- **Data for this task**
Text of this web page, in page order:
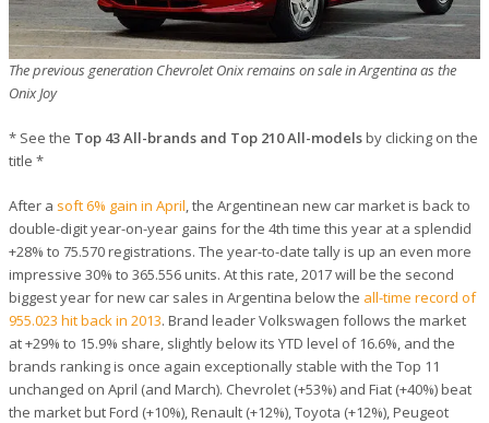
The previous generation Chevrolet Onix remains on sale in Argentina as the
Onix Joy
* See the Top 43 All-brands and Top 210 All-modelsby clicking on the
title *
After a soft 6% gain in April , the Argentinean new car market is back to
double-digit year-on-year gains for the 4th time this year at a splendid
+28% to 75.570 registrations. The year-to-date tally is up an even more
impressive 30% to 365.556 units. At this rate, 2017 will be the second
biggest year for new car sales in Argentina below the all-time record of
955.023 hit back in 2013. Brand leader Volkswagen follows the market
at +29% to 15.9% share, slightly below its YTD level of 16.6%, and the
brands ranking is once again exceptionally stable with the Top 11
unchanged on April (and March). Chevrolet (+53%) and Fiat (+40%) beat
the market but Ford (+10%), Renault (+12%), Toyota (+12%), Peugeot
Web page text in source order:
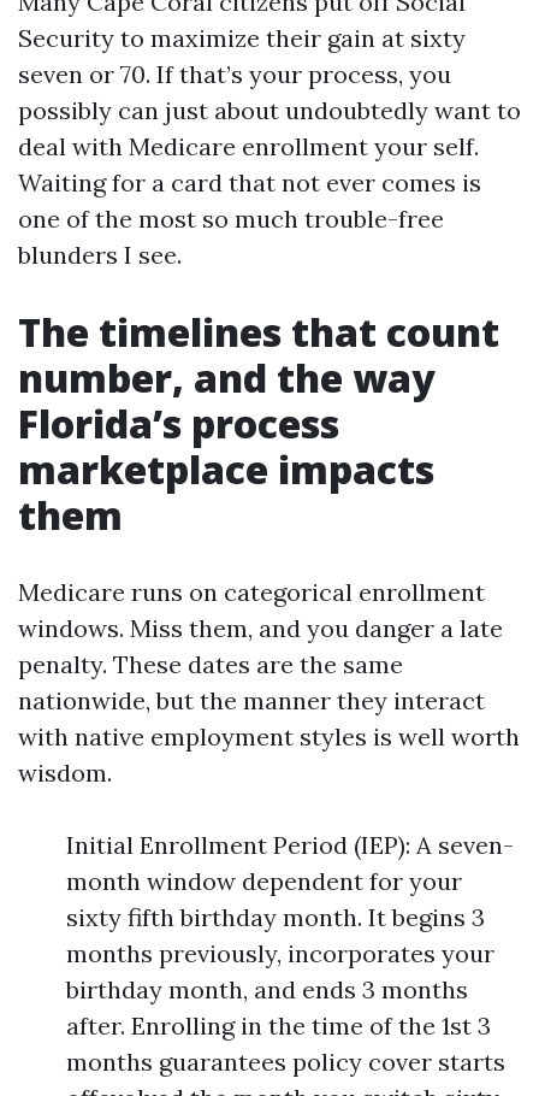
Security to maximize their gain at sixty
seven or 70. If that’s your process, you
possibly can just about undoubtedly want to
deal with Medicare enrollment your self.
Waiting for a card that not ever comes is
one of the most so much trouble-free
blunders I see.
The timelines that count
number, and the way
Florida’s process
marketplace impacts
them
Medicare runs on categorical enrollment
windows. Miss them, and you danger a late
penalty. These dates are the same
nationwide, but the manner they interact
with native employment styles is well worth
wisdom.
Initial Enrollment Period (IEP): A seven-
month window dependent for your
sixty fifth birthday month. It begins 3
months previously, incorporates your
birthday month, and ends 3 months
after. Enrolling in the time of the 1st 3
months guarantees policy cover starts
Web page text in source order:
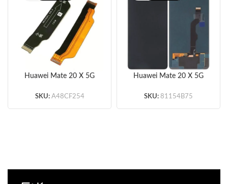
Huawei Mate 20 X 5G
(Original)
SKU: A48CF254
Huawei Mate 20 X 5G
(Black) (Original)
SKU: 81154B75
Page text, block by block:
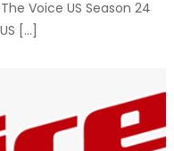
Voice US Season 24
[…]
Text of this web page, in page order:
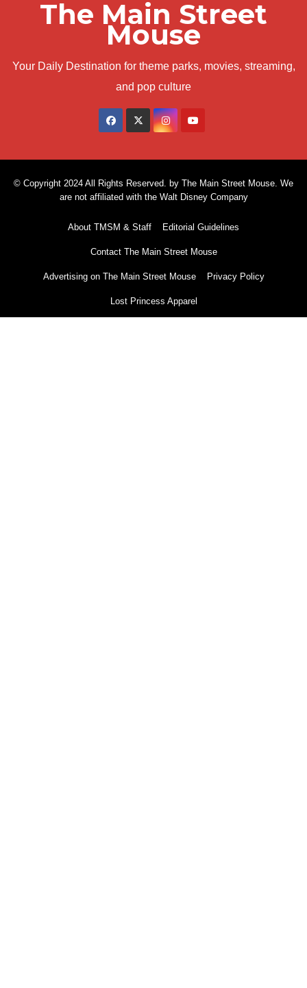
The Main Street
Mouse
Your Daily Destination for theme parks, movies, streaming,
and pop culture
© Copyright 2024 All Rights Reserved. by The Main Street Mouse. We
are not affiliated with the Walt Disney Company
About TMSM & Staff Editorial Guidelines
Contact The Main Street Mouse
Advertising on The Main Street Mouse Privacy Policy
Lost Princess Apparel
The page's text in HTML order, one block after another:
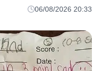
06/08/2026 20:33
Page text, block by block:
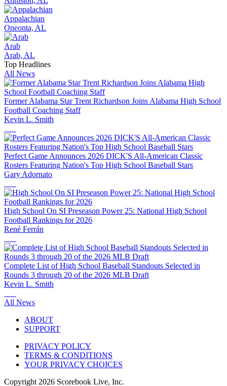
Appalachian
Oneonta, AL
Arab
Arab, AL
Top Headlines
All News
Former Alabama Star Trent Richardson Joins Alabama High School
Football Coaching Staff
Kevin L. Smith
Perfect Game Announces 2026 DICK'S All-American Classic
Rosters Featuring Nation's Top High School Baseball Stars
Gary Adornato
High School On SI Preseason Power 25: National High School
Football Rankings for 2026
René Ferrán
Complete List of High School Baseball Standouts Selected in
Rounds 3 through 20 of the 2026 MLB Draft
Kevin L. Smith
All News
ABOUT
SUPPORT
PRIVACY POLICY
TERMS & CONDITIONS
YOUR PRIVACY CHOICES
Copyright 2026 Scorebook Live, Inc.
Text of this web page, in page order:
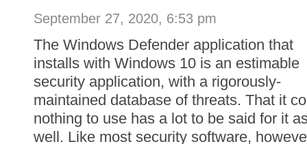
September 27, 2020, 6:53 pm
The Windows Defender application that
installs with Windows 10 is an estimable
security application, with a rigorously-
maintained database of threats. That it
nothing to use has a lot to be said for it
well. Like most security software,
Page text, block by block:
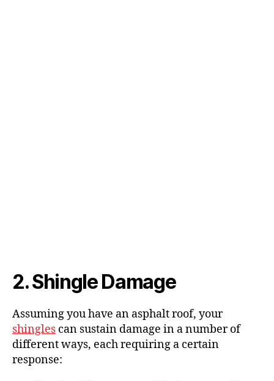
2. Shingle Damage
Assuming you have an asphalt roof, your
shingles can sustain damage in a number of
different ways, each requiring a certain
response:

- **Your goal**
Return the opening line of the data above and every line after it up to and including the line that holds "Medicare runs on categorical enrollment"; pictures stay out.

- **Task output**
Text of this web page, in page order:
The previous generation Chevrolet Onix remains on sale in Argentina as the
Onix Joy
* See the Top 43 All-brands and Top 210 All-modelsby clicking on the
title *
After a soft 6% gain in April , the Argentinean new car market is back to
double-digit year-on-year gains for the 4th time this year at a splendid
+28% to 75.570 registrations. The year-to-date tally is up an even more
impressive 30% to 365.556 units. At this rate, 2017 will be the second
biggest year for new car sales in Argentina below the all-time record of
955.023 hit back in 2013. Brand leader Volkswagen follows the market
at +29% to 15.9% share, slightly below its YTD level of 16.6%, and the
brands ranking is once again exceptionally stable with the Top 11
unchanged on April (and March). Chevrolet (+53%) and Fiat (+40%) beat
the market but Ford (+10%), Renault (+12%), Toyota (+12%), Peugeot
Web page text in source order:
Security to maximize their gain at sixty
seven or 70. If that’s your process, you
possibly can just about undoubtedly want to
deal with Medicare enrollment your self.
Waiting for a card that not ever comes is
one of the most so much trouble-free
blunders I see.
The timelines that count
number, and the way
Florida’s process
marketplace impacts
them
Medicare runs on categorical enrollment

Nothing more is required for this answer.